Preservational modes of some ichthyosaur soft tissues (Reptilia, Ichthyopterygia) from the Jurassic Posidonia Shale of Germany
Data files
Jul 26, 2023 version files 87.74 MB
-
README.md
-
Stenopterygius_schwanz_11000_0_001.dat
-
Stenopterygius_schwanz_11000_0_001.hdf5
Abstract
Konservat-Lagerstätten, such as the Toarcian (Early Jurassic) Posidonia Shale of southwestern Germany, are renowned for their spectacular fossils. Ichthyosaur skeletons recovered from this formation are frequently associated with soft-tissues; however, the preserved material ranges from three-dimensional, predominantly phosphatized structures to dark films of mainly organic matter. We examined soft-tissue residues obtained from two ichthyosaur specimens using an integrated ultrastructural and geochemical approach. Our analyses revealed that the superficially-looking ‘films’ in fact comprise sections of densely aggregated melanosome (pigment) organelles sandwiched between phosphatized layers containing fibrous microstructures. We interpret this distinct layering as representing condensed and incompletely degraded integument from both sides of the animal. When compared against previously documented ichthyosaur fossils, it becomes readily apparent that a range of preservational modes exists between presumed ‘phosphatic’ and ‘carbonized’ soft-tissue remains. Some specimens show high structural fidelity (e.g., distinct integumentary layering), while others, including the fossils examined in this study, retain few original anatomical details. This diversity of soft-tissue preservational modes among Posidonia Shale ichthyosaurs offers a unique opportunity to examine different biostratinomic, taphonomic, and diagenetic variables that potentially could affect the process of fossilization. Soft-tissue preservation in the Posidonia Shale likely was regulated by a multitude of factors, including decay efficacy and speed of phosphatic mineral nucleation; these in turn were governed by a seafloor with sustained microbial mat activity fuelled by high organic matter input and seasonally fluctuating oxygen levels.
Methods
Photography and light microscopy
Photographs of fossils were taken with a Pentax WG-III camera. Both untreated and demineralized fossil samples were examined under an Olympus SZX16 microscope equipped with an Olympus SC30 digital camera.

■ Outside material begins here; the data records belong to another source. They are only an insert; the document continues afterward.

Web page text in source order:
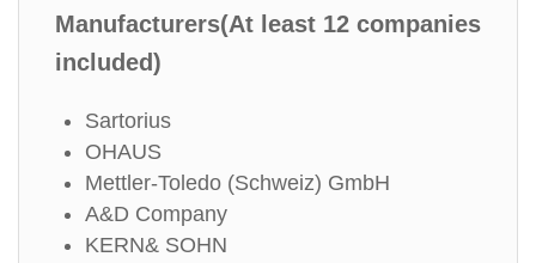
Manufacturers(At least 12 companies
included)
Sartorius
OHAUS
Mettler-Toledo (Schweiz) GmbH
A&D Company
KERN& SOHN
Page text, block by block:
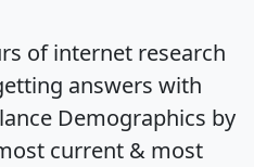
of internet research
answers with
Demographics by
current & most
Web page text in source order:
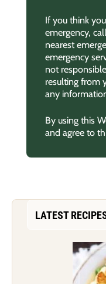
If you think
emergency,
nearest
emergency
not
resulting from
any
By using this
and agree to
LATEST
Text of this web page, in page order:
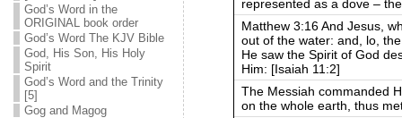
God’s Word in the
ORIGINAL book order
God’s Word The KJV Bible
God, His Son, His Holy
Spirit
God’s Word and the Trinity
[5]
Gog and Magog
represented as a dove –
Matthew 3:16 And Jesus,
out of the water: and, lo,
He saw the Spirit of God
Him: [Isaiah 11:2]
The Messiah commanded
on the whole earth, thus
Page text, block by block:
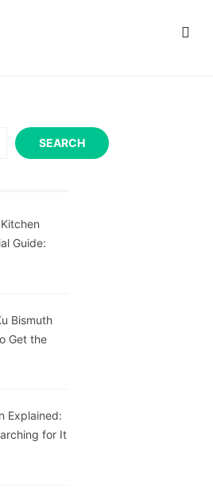
SEARCH
Guide:
Bismuth
Get the
Explained:
for It
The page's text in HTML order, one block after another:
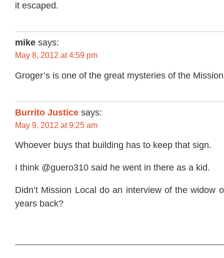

Transmission electron microscopy (TEM)
Demineralized fossil matter was dehydrated in ethanol and then stepwise embedded in epoxy resin/ethanol mixtures, with the last step being pure epoxy. Embedded samples were allowed to polymerize at room temperature for 72 hrs and then placed in an oven at 60˚C for 48 hrs. Thin sections were made using a Leica EM UC7 ultramicrotome. A glass knife was used to produce semi-thin (200 nm) sections for initial quality control. Ultrathin (50 nm) sections were subsequently prepared using a diamond knife, and the sections were then mounted on pioloform-coated copper grids. TEM images were acquired using a JEOL JEM-1400 PLUS instrument at 80 and 120 kV with a bottom-mounted Matataki CMOS camera at the Department of Biology, Lund University, Sweden.

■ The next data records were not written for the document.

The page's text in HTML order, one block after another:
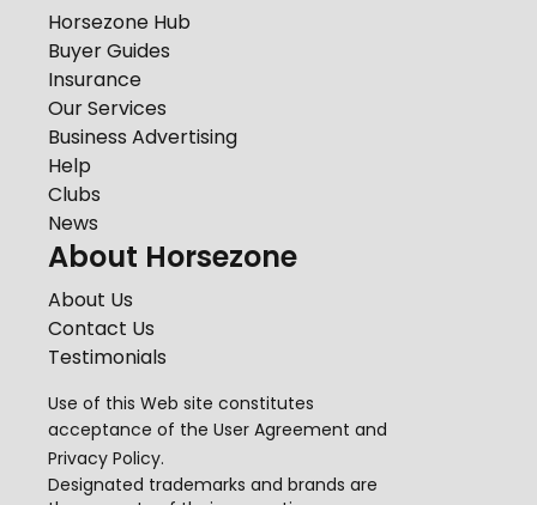
Horsezone Hub
Buyer Guides
Insurance
Our Services
Business Advertising
Help
Clubs
News
About Horsezone
About Us
Contact Us
Testimonials
Use of this Web site constitutes
acceptance of the User Agreement and
Privacy Policy.
Designated trademarks and brands are

Synchrotron rapid-scanning X-ray fluorescence (SRS-XRF)
X-ray fluorescence was conducted at beamline 10-2, Stanford Synchrotron Radiation Lightsource, USA. Incident X-ray energy was set to 11 keV using a Si (111) double-crystal monochromator with the Stanford Position Electron Accelerating Ring storage ring containing 500 mA at 3.0 GeV. Fluorescence lines of the targeted elements and the intensity of the total scattered X-rays were observed using a silicon drift Vortex detector (SII NanoTechnology). A focused 100 × 100 μm beam was filtered through a 100 μm Ta pinhole aperture. Incident and transmitted X-ray intensities were measured with nitrogen-filled ion chambers, with the incident X-ray flux measured at around 8 × 1010 ph/s. The fossils were mounted on a vertically oriented aluminium bracket at 45˚ relative to the incident X-ray beam. The fluorescence detector was mounted at 90˚ in relation to the incident beam and was held at a distance of ~4 cm from the specimens at ambient atmospheric conditions. Data were collected by spatially rastering the X-ray beam over the mounted fossils as the stage was in continuous motion. Fluorescence signal was gated by an encoder signal at pixel sizes of 100 or 200 μm with beam exposure time at 20 ms per pixel. Image and data processing were completed on Sam’s Microprobe Analysis Toolkit (SMAK; Webb 2011).